Due to abovementioned challenges encountered in both perspectives, we propose an improved SRL process based on Level-wise Segmented Parser (LSP) for labeling semantic roles of predicates in a sentence. Meanwhile, this system develops a specific corpus for Myanmar Text called MynNet primarily based on English FrameNet design and structures [5,7]. SRL techniques developed for English language could not achieve expected accuracy result for Myanmar Text. Therefore, we develop a complete semantic relationships and dependencies for Myanmar Text and name it as MynNet which has structured according to English FrameNet 1.5 [5].

In this paper, we propose a design of FrameNet structure for verb, adjective and adverb part of speeches of Myanmar Text. Our purpose of developing FrameNet design for Myanmar Text is to assist other linguistic processes for Myanmar Text such as similarity calculation between user inputs and pre-stored Myanmar text especially Web, plagiarism detection for copyright protection and semantic role labeling, etc.

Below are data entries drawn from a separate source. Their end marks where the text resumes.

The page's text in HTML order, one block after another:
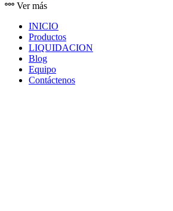
Ver más
INICIO
Productos
LIQUIDACION
Blog
Equipo
Contáctenos
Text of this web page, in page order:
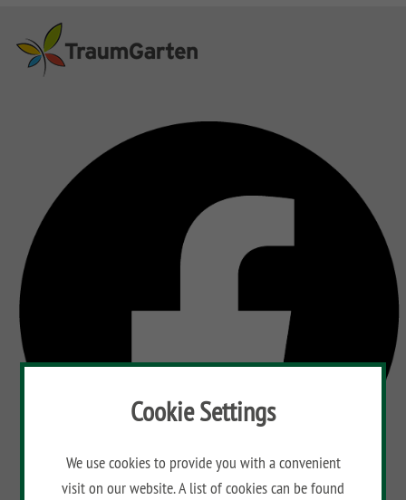
Cookie Settings
We use cookies to provide you with a convenient
visit on our website. A list of cookies can be found
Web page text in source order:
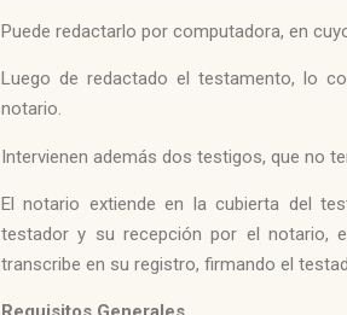
Puede redactarlo por computadora, en
Luego de redactado el testamento, lo
notario.
Intervienen además dos testigos, que no
El notario extiende en la cubierta del
testador y su recepción por el notario,
transcribe en su registro, firmando el
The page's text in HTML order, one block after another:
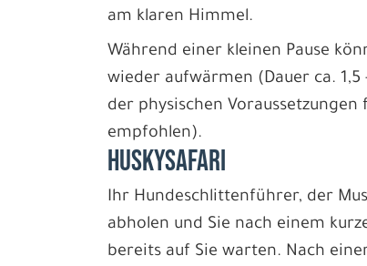
am klaren Himmel.
Während einer kleinen Pause
wieder aufwärmen (Dauer ca.
der physischen
empfohlen).
HUSKYSAFARI
Ihr Hundeschlittenführer, der
abholen und Sie nach einem
bereits auf Sie warten. Nach
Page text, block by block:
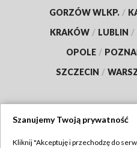
GORZÓW WLKP. /
KRAKÓW / LUBLIN /
OPOLE /
SZCZECIN /
Szanujemy Twoją prywatność
Kliknij "Akceptuję i przechodzę do
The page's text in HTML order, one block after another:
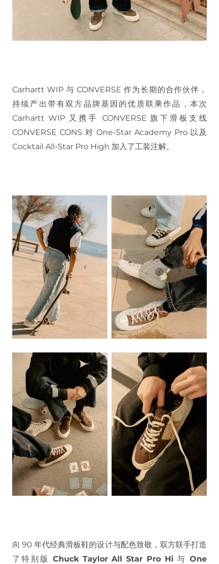
Carhartt WIP 与 CONVERSE 作为长期的合作伙伴，
持续产出带有双方品牌基因的优质联乘作品，本次
Carhartt WIP 又携手 CONVERSE 旗下滑板支线
CONVERSE CONS 对 One-Star Academy Pro 以及
Cocktail All-Star Pro High 加入了工装注解。
向 90 年代经典滑板鞋的设计与配色致敬，双方联手打造
了特别版 Chuck Taylor All Star Pro Hi 与One
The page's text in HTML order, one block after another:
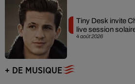
4 août 2026
Tiny Desk invite
live session
+ DE MUSIQUE
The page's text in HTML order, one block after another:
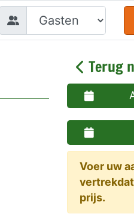
Terug
Voer uw
prijs.
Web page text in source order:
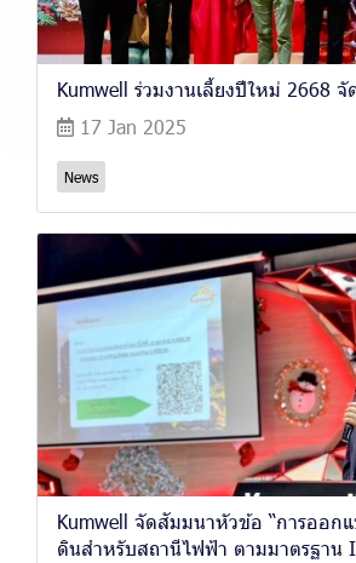
Kumwell ร่วมงานเลี้ยงปีใหม่ 2668
17 Jan 2025
News
Kumwell จัดสัมมนาหัวข้อ “การออก
ดินสำหรับสถานีไฟฟ้า ตามมาตรฐาน
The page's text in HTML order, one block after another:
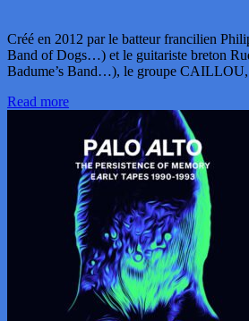
Créé en 2012 par le batteur francilien
Band of Dogs…) et le guitariste breton
Badume’s Band…), le groupe CAILLOU,
Read more
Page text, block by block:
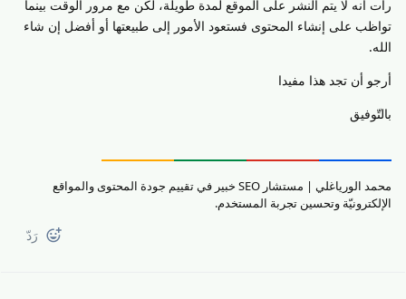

In order to prove that the effectiveness of MynNet and proposed semantic role labeling, we perform a broad experiment with different evaluation metrices, which are famous in evaluation both the accuracies and performance of the system. They are evaluated with different experiment parameters such as trained or untrained domain, simple or complex sentences, and different kinds of sentences such as affirmative, negative and question, etc. The results show that our system achieves satisfactory results.

The rest of paper is organized as follows. The related literature is reviewed in Section 2. The underlying theories are preliminarily studied in Section 3 before going to present detailed explanation of proposed system and Myanmar FrameNet structure is discussed in Section 4. Semantic Role Labeling for Myanmar Text is discussed in Section 5. The experimental results are discussed in Section 6, and the paper is concluded in Section 7 by giving a glimpse of future work.

2. RELATED WORK

Li et al. [6] proposed a sentence similarity theory based on Chinese Dependency Graph using Chinese FrameNet. They computed three types of similarity of sentences namely word similarity, dependency graph similarity and external component similarity.

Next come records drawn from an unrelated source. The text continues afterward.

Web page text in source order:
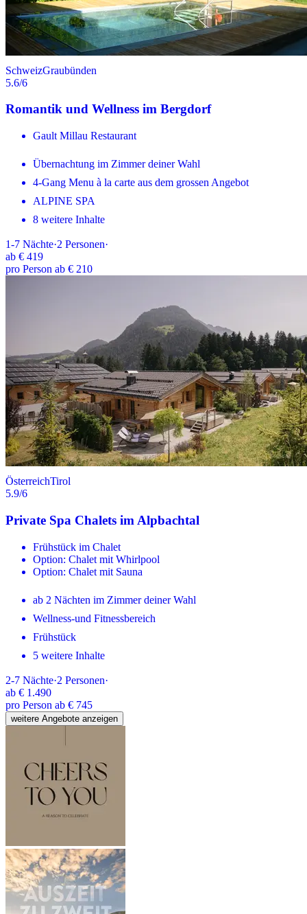
SchweizGraubünden
5.6/6
Romantik und Wellness im Bergdorf
Gault Millau Restaurant
Übernachtung im Zimmer deiner Wahl
4-Gang Menu à la carte aus dem grossen Angebot
ALPINE SPA
8 weitere Inhalte
1-7 Nächte·2 Personen·
ab € 419
pro Person ab € 210
ÖsterreichTirol
5.9/6
Private Spa Chalets im Alpbachtal
Frühstück im Chalet
Option: Chalet mit Whirlpool
Option: Chalet mit Sauna
ab 2 Nächten im Zimmer deiner Wahl
Wellness-und Fitnessbereich
Frühstück
5 weitere Inhalte
2-7 Nächte·2 Personen·
ab € 1.490
pro Person ab € 745
weitere Angebote anzeigen
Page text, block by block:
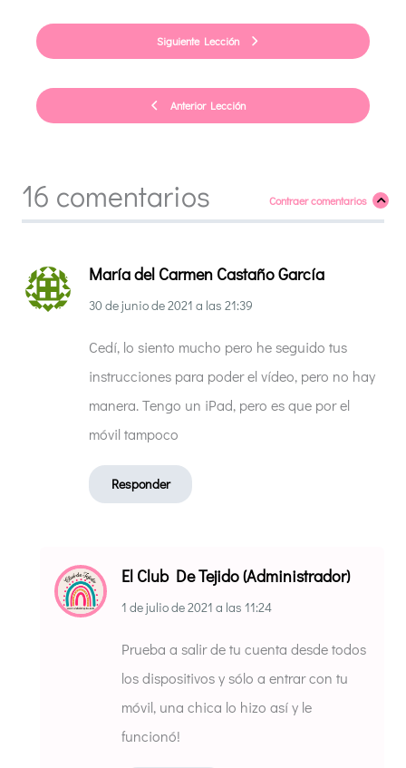
Anterior Lección
Siguiente Lección
16 comentarios Contraer comentarios
María del Carmen Castaño García
30 de junio de 2021 a las 21:39
Cedí, lo siento mucho pero he seguido tus
instrucciones para poder el vídeo, pero no hay
manera. Tengo un iPad, pero es que por el
móvil tampoco
Responder
El Club De Tejido (Administrador)
1 de julio de 2021 a las 11:24
Prueba a salir de tu cuenta desde todos
los dispositivos y sólo a entrar con tu
móvil, una chica lo hizo así y le
funcionó!
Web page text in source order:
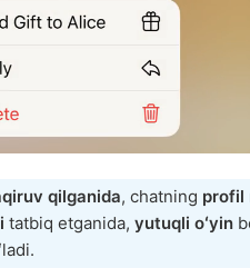
qilganida, chatning profil
tatbiq etganida, yutuqli oʻyin
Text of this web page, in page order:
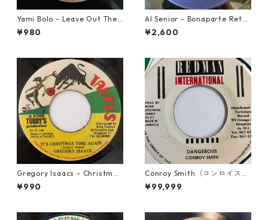
Yami Bolo - Leave Out The
Badness 【7-10916】
¥980
Al Senior - Bonaparte Retre
at【7-21861】
¥2,600
Gregory Isaacs - Christmas
Time Once Again【7-2058
9】
¥990
Conroy Smith（コンロイスミ
ス） - Dangerous【7'】
¥99,999
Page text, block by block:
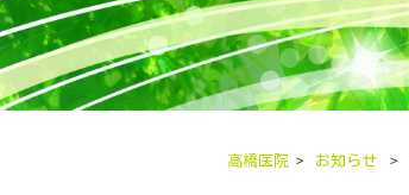
高橋医院 > お知らせ >
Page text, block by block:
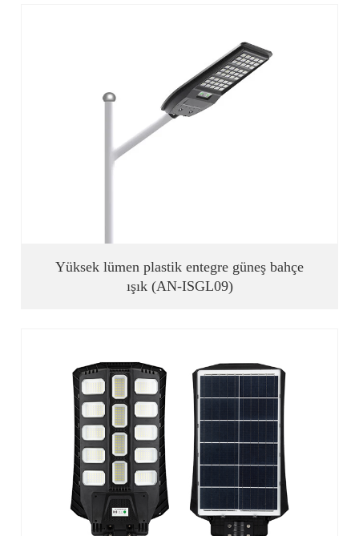
Yüksek lümen plastik entegre güneş bahçe
ışık (AN-ISGL09)
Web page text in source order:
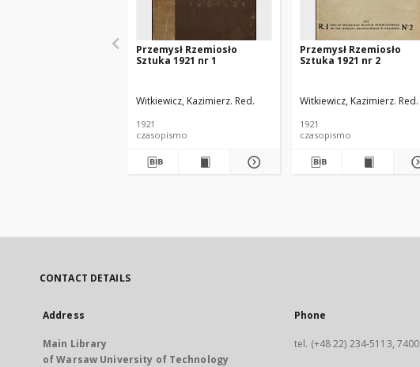
Przemysł Rzemiosło
Sztuka 1921 nr 1
Witkiewicz, Kazimierz. Red.
1921
czasopismo
Przemysł Rzemiosło
Sztuka 1921 nr 2
Witkiewicz, Kazimierz. Red.
1921
czasopismo
CONTACT DETAILS
Address
Main Library
of Warsaw University of Technology
Phone
tel. (+48 22) 234-5113, 7400
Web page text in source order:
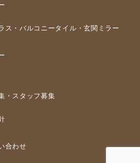
ス・バルコニータイル・玄関ミラー
・スタッフ募集
合わせ
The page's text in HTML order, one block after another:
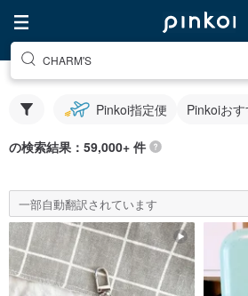
CHARM'S
Pinkoi指定便 Pinkoiお
の検索結果：59,000+ 件
一部自動翻訳されています
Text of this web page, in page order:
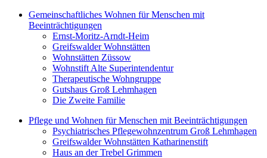
Gemeinschaftliches Wohnen für Menschen mit
Beeinträchtigungen
Ernst-Moritz-Arndt-Heim
Greifswalder Wohnstätten
Wohnstätten Züssow
Wohnstift Alte Superintendentur
Therapeutische Wohngruppe
Gutshaus Groß Lehmhagen
Die Zweite Familie
Pflege und Wohnen für Menschen mit Beeinträchtigungen
Psychiatrisches Pflegewohnzentrum Groß Lehmhagen
Greifswalder Wohnstätten Katharinenstift
Haus an der Trebel Grimmen

In a study, Pham et al. developed a semantic role labeling system based on candidate syntactic constituent extraction for Vietnamese text. They use their own ProBank corpus and tested their Labeling results with F-measure, one of well-known information retrieval methods [2].

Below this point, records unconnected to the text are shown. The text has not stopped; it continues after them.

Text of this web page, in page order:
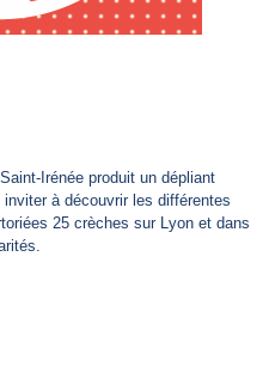
Irénée produit un dépliant
à découvrir les différentes
25 crèches sur Lyon et dans
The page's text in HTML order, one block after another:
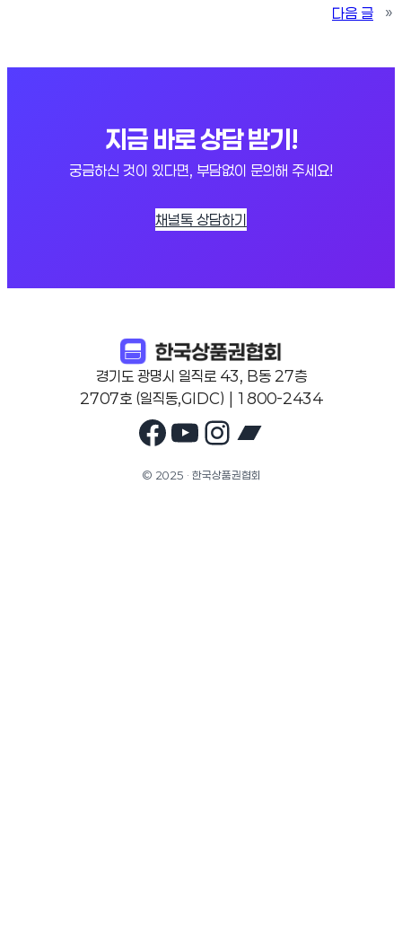
다음 글
»
지금 바로 상담 받기!
궁금하신 것이 있다면, 부담없이 문의해 주세요!
채널톡 상담하기
경기도 광명시 일직로 43, B동 27층
2707호 (일직동,GIDC) | 1800-2434
Facebook
YouTube
Instagram
© 2025 · 한국상품권협회
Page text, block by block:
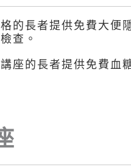
的長者提供免費大便
查。
座的長者提供免費血
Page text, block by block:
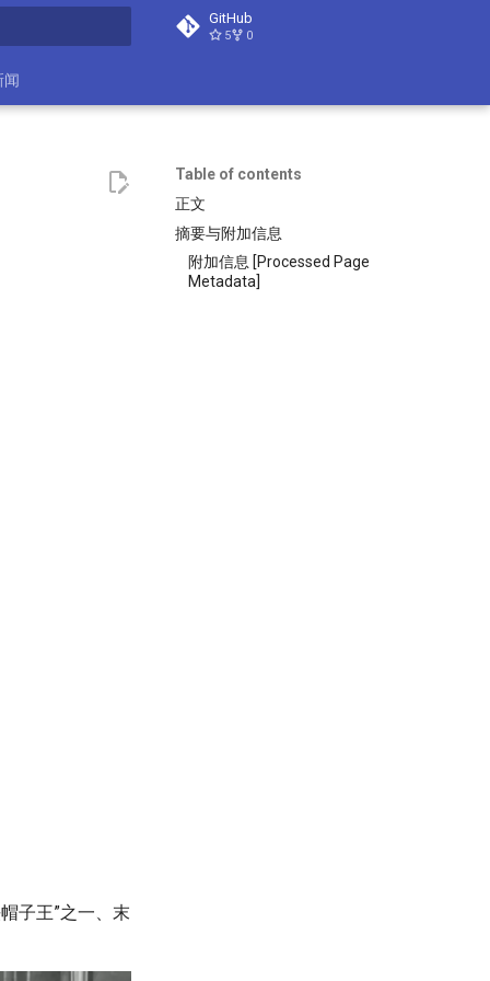
GitHub
5 0
闻
Table of contents
正文
摘要与附加信息
附加信息 [Processed Page
Metadata]
子王”之一、末
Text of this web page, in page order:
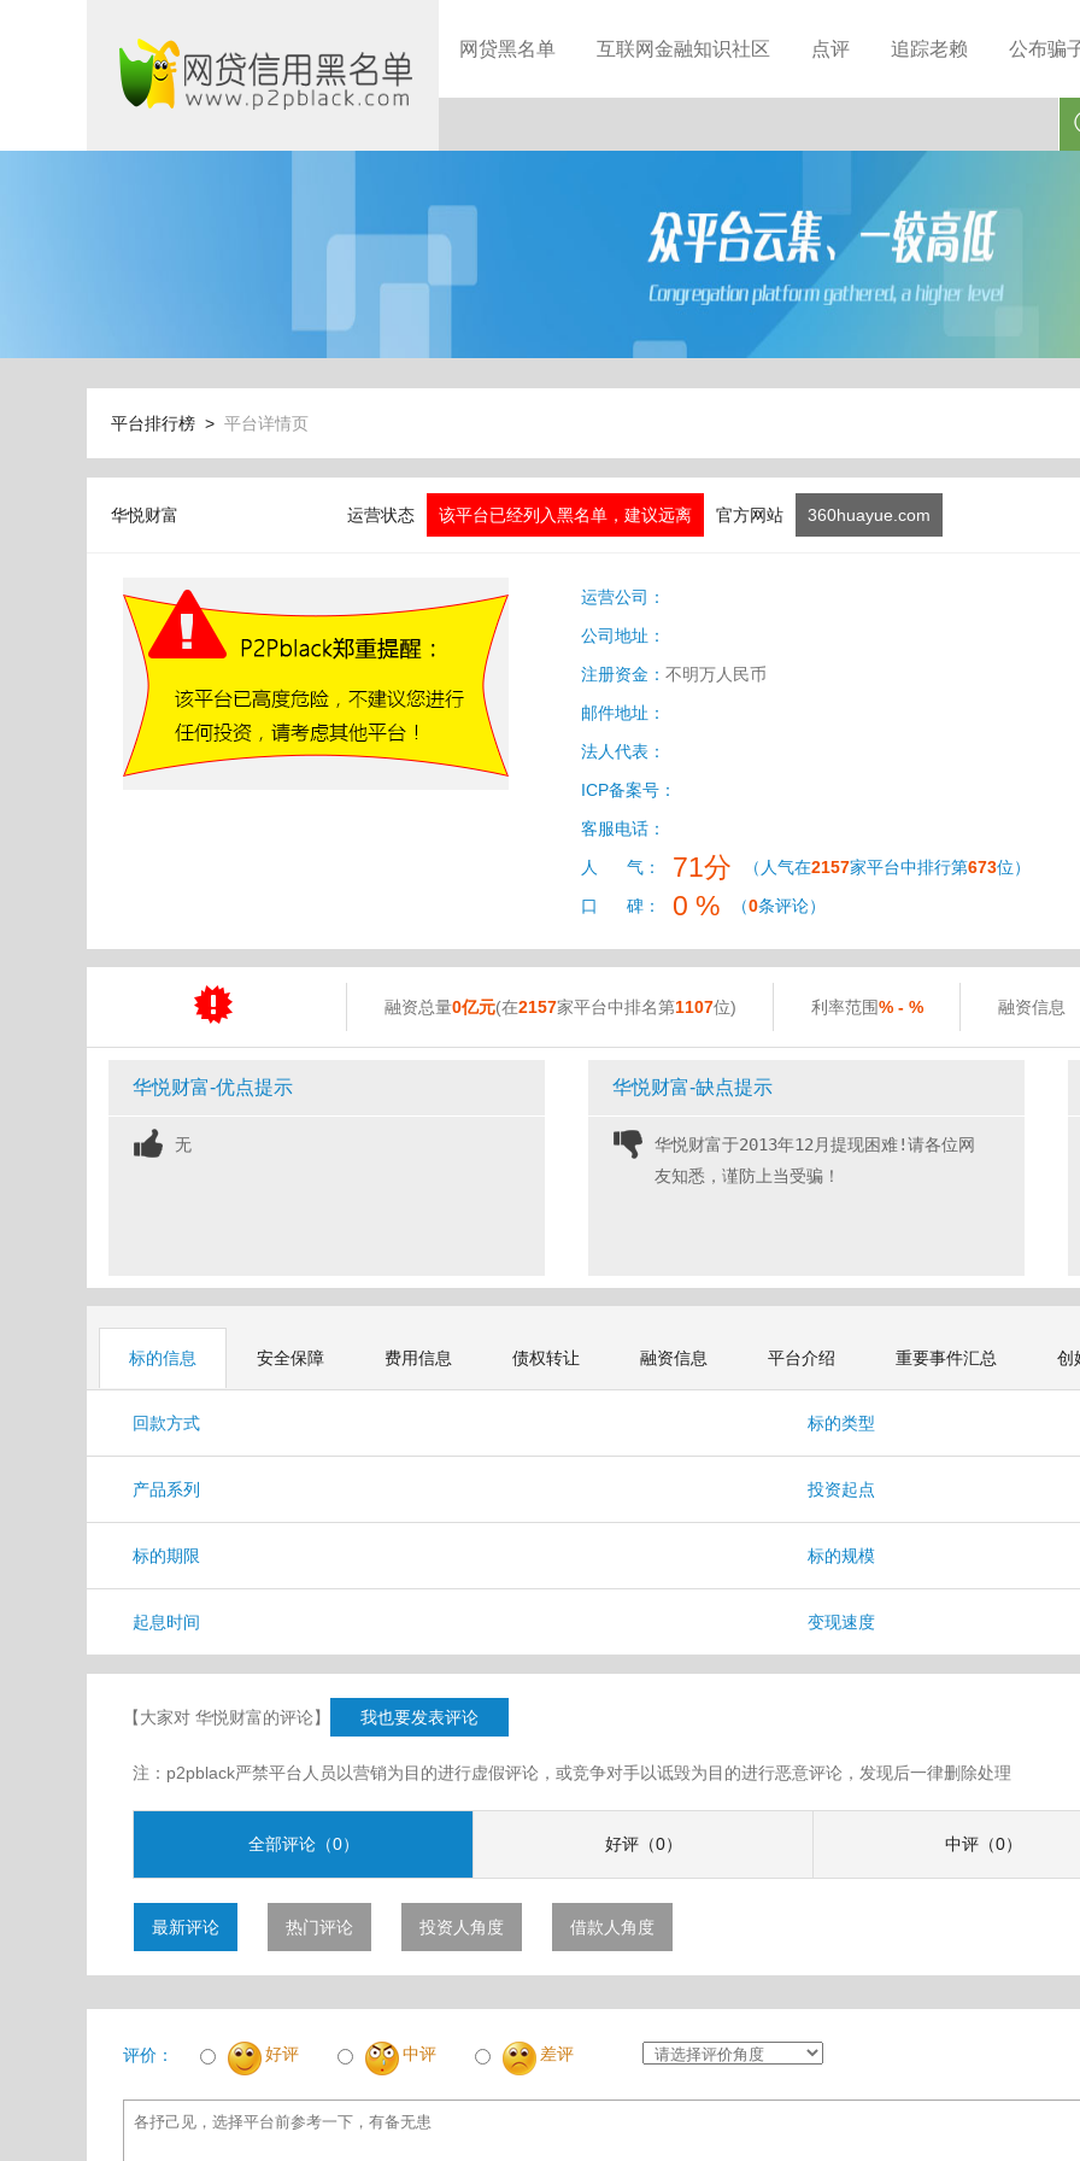
网贷黑名单 互联网金融知识社区 点评 追踪老赖 公布骗
平台排行榜 > 平台详情页
华悦财富 运营状态 该平台已经列入黑名单，建议远离 官方网站 360huayue.com
运营公司：
公司地址：
注册资金： 不明万人民币
邮件地址：
法人代表：
ICP备案号：
客服电话：
人 气：
71分 （人气在2157家平台中排行第673位）
口 碑：
0 % （0条评论）
融资总量0亿元(在2157家平台中排名第1107位) 利率范围% - % 融资信息
华悦财富-优点提示
无
华悦财富-缺点提示
华悦财富于2013年12月提现困难!请各位网
友知悉，谨防上当受骗！
标的信息 安全保障 费用信息 债权转让 融资信息 平台介绍 重要事件汇总 创
回款方式 标的类型
产品系列 投资起点
标的期限 标的规模
起息时间 变现速度
【大家对 华悦财富的评论】 我也要发表评论
注：p2pblack严禁平台人员以营销为目的进行虚假评论，或竞争对手以诋毁为目的进行恶意评论，发现后一律删除处理
全部评论（0） 好评（0） 中评（0）
最新评论 热门评论 投资人角度 借款人角度
评价： 好评 中评 差评

Johansson et al. presented automatic extraction of semantic roles with the aid of Swedish FrameNet called SweFN. It is augmented on English version of FrameNet developed by Berkeley research group. Their SweFN frames and names are directly derived from English ones with some exceptions such as internal relations, frame elements selection and definition, etc. They used cross-frame generalization and cluster-based features methods to make their role label classifiers more robust [4].

Nomani presented a statistical system for identifying semantic roles and their relationships for two major Indian languages, Hindi and Urdu. They identify arguments pertaining to a given verb from an input sentence; they classified those arguments into semantic labels such as DOER, THEME, LOCATIVE, etc. using statistical classifiers [1].

Kshirsagar et al. [8] augmented standard FrameNet model with the derivation of features from FrameNet and ProBank and compares their annotated exemplars. They proved that FrameNet increases 4% in F-measure.

Chang et al. [9] presented a novel application of alternating structure optimization for semantic role labeling of noun predicates in Chinese NomBank. In developing FrameNet for SRL process, Japanese [10], Spanish [11], Italian [12], Bulgarian [13], Thai [14], Chinese [6] and German [15] FrameNet have been developed and using for NLP purpose.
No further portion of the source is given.